[Stored items from a collection]
Content starts

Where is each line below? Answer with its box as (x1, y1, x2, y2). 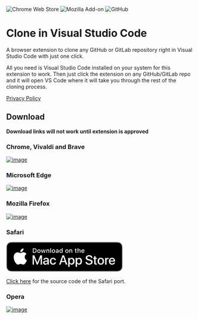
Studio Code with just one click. (6, 52, 84, 60)
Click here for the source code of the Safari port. (6, 277, 126, 284)
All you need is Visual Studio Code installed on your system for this (6, 64, 171, 71)
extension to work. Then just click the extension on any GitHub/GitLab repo (6, 70, 191, 78)
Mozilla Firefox (6, 200, 50, 208)
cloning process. (6, 83, 48, 90)
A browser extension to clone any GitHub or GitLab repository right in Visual (6, 46, 193, 53)
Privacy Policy (6, 94, 41, 101)
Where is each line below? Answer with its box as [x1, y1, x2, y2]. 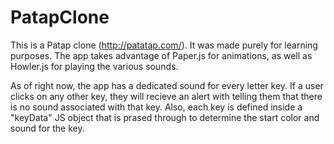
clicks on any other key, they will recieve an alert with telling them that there [10, 90, 323, 102]
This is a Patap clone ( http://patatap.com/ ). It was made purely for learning [10, 39, 318, 51]
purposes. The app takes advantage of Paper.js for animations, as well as [10, 49, 313, 61]
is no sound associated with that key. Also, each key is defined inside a [10, 101, 303, 113]
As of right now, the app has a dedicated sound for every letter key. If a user [10, 79, 324, 91]
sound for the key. [10, 122, 85, 134]
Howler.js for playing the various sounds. [10, 60, 179, 72]
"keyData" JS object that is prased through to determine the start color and [10, 111, 320, 123]
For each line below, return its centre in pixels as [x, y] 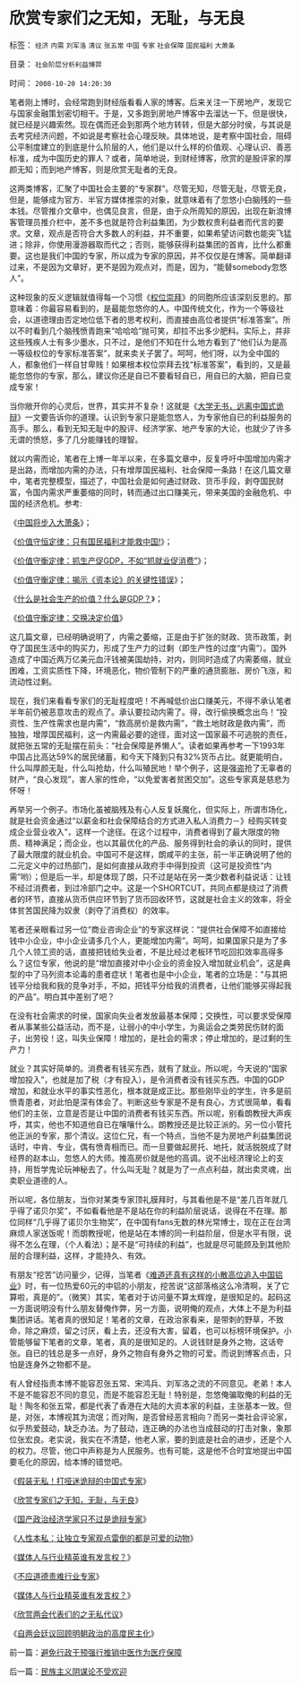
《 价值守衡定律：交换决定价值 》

Content ends

* Work task:
The lines wanted run from the line containing "For each line" through the end of the entries; return them exactly, both ends included, and keep pictures out.

* Answer:
For each line below, return its centre in pixels as [x, y] 
《 价值守衡定律：交换决定价值 》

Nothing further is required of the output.